● **Problem requirements**:
For the entries below, print exactly the lines between the line holding "Question 2: [48, 386]" and the line holding "represents the known label, (22, 52, 157, 69)", inclusive, and nothing else.

[Start of section]

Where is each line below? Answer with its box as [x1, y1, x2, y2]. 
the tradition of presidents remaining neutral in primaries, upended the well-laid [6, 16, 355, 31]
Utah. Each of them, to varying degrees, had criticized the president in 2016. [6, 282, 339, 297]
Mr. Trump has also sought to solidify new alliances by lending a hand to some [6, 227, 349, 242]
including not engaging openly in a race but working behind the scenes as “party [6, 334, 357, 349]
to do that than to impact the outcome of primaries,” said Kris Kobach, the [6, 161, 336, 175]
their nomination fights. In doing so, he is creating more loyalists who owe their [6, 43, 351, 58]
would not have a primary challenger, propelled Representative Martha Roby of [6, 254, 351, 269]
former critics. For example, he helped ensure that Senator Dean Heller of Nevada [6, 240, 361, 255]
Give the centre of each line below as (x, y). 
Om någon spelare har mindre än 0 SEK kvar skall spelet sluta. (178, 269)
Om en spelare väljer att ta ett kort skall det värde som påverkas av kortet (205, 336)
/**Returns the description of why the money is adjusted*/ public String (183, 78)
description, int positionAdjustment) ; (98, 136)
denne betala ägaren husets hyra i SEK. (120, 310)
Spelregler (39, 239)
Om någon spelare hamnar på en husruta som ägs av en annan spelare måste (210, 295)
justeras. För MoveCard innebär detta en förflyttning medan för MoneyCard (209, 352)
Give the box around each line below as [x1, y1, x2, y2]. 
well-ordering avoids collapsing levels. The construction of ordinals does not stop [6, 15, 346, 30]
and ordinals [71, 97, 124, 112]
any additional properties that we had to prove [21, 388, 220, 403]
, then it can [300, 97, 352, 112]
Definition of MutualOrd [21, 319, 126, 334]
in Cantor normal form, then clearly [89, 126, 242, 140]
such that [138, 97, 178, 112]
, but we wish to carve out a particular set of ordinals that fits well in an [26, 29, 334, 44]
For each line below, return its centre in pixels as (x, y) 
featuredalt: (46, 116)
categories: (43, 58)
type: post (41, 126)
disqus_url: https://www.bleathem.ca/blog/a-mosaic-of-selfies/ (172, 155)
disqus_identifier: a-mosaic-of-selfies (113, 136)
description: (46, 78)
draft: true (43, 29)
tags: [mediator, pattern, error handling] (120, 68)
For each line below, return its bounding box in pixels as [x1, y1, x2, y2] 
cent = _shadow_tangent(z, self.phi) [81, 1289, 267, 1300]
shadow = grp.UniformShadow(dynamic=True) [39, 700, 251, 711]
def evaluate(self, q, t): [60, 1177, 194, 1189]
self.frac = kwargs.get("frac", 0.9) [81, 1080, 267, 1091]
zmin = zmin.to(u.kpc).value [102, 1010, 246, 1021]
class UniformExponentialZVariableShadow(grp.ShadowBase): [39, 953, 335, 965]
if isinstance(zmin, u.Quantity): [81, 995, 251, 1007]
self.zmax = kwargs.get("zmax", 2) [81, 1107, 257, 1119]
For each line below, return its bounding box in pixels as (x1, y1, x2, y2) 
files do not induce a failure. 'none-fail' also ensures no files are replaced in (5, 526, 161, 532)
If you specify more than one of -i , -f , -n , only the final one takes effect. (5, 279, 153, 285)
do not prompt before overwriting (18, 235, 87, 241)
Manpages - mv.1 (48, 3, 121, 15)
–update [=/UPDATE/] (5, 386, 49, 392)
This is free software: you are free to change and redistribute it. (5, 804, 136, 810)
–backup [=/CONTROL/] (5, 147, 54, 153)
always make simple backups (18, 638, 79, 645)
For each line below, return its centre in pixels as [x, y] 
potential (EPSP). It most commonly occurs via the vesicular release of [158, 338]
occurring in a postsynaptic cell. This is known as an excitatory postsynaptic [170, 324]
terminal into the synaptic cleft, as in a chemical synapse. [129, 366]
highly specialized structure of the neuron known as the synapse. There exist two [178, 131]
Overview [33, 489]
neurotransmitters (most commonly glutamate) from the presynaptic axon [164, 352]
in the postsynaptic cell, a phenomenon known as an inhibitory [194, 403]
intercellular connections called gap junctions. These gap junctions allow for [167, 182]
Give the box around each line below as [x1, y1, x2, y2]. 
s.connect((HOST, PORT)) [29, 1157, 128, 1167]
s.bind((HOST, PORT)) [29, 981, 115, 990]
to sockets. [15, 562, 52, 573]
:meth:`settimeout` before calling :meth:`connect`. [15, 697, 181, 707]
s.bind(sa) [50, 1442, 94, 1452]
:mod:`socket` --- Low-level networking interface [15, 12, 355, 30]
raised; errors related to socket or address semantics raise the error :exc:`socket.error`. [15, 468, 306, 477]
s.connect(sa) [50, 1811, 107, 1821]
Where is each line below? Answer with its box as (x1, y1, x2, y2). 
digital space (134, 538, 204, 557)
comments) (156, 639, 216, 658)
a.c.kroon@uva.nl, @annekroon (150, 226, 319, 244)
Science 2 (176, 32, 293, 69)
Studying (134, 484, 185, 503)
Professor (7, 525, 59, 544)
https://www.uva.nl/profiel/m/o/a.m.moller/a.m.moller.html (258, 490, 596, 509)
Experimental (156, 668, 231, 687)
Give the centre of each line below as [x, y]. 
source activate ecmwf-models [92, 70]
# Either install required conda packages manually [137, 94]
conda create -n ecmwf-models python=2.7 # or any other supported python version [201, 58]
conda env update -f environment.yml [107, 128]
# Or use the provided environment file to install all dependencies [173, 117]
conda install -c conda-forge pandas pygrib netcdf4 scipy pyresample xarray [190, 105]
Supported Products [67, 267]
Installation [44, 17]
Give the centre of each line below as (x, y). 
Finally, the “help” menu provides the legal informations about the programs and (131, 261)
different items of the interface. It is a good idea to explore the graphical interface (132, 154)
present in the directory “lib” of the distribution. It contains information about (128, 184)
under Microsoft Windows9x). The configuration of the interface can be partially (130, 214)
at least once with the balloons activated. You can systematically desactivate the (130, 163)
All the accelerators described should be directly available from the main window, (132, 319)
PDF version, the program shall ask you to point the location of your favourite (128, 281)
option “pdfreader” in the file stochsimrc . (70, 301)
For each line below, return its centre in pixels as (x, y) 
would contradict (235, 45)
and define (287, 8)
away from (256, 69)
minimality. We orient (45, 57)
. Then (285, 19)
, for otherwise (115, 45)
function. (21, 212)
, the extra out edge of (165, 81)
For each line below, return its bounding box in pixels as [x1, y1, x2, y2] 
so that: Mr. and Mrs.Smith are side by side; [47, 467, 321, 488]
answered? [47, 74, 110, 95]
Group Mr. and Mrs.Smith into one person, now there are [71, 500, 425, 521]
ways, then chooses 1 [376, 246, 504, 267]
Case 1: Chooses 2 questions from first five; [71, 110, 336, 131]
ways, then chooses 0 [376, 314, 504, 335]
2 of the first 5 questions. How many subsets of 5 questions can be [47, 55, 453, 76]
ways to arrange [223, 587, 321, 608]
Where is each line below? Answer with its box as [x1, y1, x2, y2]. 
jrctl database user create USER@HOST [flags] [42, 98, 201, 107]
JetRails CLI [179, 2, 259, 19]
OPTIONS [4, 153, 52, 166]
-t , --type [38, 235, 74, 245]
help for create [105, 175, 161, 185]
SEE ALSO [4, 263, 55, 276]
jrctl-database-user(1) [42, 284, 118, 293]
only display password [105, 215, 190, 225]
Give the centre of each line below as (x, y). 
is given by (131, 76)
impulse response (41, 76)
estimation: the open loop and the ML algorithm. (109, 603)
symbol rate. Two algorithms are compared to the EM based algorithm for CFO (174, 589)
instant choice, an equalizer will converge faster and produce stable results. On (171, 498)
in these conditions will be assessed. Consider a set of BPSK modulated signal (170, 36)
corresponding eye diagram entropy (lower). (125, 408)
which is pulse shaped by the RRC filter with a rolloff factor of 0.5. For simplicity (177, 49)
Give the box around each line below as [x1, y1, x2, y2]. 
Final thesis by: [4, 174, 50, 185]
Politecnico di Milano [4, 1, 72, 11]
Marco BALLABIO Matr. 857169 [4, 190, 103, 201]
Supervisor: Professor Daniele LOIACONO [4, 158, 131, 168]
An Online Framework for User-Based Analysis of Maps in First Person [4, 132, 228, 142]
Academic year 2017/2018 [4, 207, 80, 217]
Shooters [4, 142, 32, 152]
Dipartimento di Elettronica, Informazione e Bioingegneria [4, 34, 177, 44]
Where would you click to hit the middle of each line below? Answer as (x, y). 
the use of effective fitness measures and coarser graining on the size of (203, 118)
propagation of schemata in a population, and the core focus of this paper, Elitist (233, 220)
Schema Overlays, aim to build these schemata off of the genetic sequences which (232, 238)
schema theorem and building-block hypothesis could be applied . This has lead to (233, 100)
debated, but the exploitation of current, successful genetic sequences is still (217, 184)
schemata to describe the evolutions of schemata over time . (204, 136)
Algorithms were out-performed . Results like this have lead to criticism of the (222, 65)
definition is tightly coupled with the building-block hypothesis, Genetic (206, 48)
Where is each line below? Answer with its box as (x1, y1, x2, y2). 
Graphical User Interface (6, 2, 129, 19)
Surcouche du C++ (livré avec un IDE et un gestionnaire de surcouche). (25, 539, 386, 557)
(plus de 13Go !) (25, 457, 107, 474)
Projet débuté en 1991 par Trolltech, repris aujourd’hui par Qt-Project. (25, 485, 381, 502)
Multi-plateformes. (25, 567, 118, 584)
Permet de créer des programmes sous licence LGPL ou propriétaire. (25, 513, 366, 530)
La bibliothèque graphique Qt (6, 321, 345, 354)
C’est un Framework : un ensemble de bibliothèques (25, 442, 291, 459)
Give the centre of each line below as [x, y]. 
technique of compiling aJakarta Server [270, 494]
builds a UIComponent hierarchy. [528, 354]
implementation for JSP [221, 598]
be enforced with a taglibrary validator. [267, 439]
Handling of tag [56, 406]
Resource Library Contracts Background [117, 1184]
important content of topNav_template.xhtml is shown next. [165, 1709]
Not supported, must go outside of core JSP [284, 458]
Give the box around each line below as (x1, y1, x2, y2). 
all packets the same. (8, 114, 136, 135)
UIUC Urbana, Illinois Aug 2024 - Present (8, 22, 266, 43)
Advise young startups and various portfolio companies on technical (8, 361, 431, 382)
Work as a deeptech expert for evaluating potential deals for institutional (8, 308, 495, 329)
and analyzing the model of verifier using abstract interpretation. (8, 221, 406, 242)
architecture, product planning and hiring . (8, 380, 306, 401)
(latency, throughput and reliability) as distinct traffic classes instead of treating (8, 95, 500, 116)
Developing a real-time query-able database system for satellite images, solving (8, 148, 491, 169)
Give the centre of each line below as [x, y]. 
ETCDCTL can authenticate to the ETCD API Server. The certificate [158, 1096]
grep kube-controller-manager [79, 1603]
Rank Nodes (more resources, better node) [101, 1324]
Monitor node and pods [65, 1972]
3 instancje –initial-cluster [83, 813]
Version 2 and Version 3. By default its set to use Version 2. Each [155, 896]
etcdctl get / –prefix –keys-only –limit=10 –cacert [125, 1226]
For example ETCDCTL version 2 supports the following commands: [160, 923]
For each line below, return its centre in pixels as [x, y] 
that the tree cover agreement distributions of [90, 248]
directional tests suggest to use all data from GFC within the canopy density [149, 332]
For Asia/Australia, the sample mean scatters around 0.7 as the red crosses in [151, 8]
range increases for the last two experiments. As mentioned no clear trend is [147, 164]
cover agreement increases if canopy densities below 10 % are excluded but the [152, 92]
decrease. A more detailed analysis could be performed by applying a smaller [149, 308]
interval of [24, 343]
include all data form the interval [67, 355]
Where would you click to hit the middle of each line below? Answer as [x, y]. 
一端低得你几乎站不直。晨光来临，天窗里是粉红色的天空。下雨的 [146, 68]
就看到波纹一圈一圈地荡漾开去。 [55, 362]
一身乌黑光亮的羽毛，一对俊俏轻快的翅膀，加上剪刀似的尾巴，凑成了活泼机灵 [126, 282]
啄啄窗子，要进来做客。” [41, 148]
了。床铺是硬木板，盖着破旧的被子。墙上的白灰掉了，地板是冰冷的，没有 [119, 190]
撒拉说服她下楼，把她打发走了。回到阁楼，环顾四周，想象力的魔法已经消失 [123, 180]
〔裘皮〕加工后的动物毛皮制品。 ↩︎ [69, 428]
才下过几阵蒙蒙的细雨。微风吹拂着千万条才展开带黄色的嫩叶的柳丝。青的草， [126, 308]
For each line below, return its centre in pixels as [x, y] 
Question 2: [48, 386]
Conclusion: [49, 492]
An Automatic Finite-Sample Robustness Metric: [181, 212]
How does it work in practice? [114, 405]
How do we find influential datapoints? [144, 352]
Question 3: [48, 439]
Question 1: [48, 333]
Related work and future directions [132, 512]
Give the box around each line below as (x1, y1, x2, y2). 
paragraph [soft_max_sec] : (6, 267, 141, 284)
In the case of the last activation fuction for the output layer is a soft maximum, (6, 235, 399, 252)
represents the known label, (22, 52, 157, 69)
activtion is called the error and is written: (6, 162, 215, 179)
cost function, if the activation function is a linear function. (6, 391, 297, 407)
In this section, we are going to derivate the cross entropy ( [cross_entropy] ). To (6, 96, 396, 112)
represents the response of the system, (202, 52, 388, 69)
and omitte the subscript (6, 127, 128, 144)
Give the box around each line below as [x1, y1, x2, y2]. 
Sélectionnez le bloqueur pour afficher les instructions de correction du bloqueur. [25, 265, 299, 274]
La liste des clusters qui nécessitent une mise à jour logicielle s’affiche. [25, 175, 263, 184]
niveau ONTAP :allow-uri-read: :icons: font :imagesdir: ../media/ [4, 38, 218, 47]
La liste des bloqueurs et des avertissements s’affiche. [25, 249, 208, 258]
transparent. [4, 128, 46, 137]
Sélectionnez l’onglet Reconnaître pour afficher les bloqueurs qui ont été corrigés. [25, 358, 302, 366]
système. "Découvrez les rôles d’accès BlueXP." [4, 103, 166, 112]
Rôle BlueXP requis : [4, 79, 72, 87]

[End of section]

● **Task result**:
Question 2: [48, 386]
Conclusion: [49, 492]
An Automatic Finite-Sample Robustness Metric: [181, 212]
How does it work in practice? [114, 405]
How do we find influential datapoints? [144, 352]
Question 3: [48, 439]
Question 1: [48, 333]
Related work and future directions [132, 512]
Give the box around each line below as (x1, y1, x2, y2). 
paragraph [soft_max_sec] : (6, 267, 141, 284)
In the case of the last activation fuction for the output layer is a soft maximum, (6, 235, 399, 252)
represents the known label, (22, 52, 157, 69)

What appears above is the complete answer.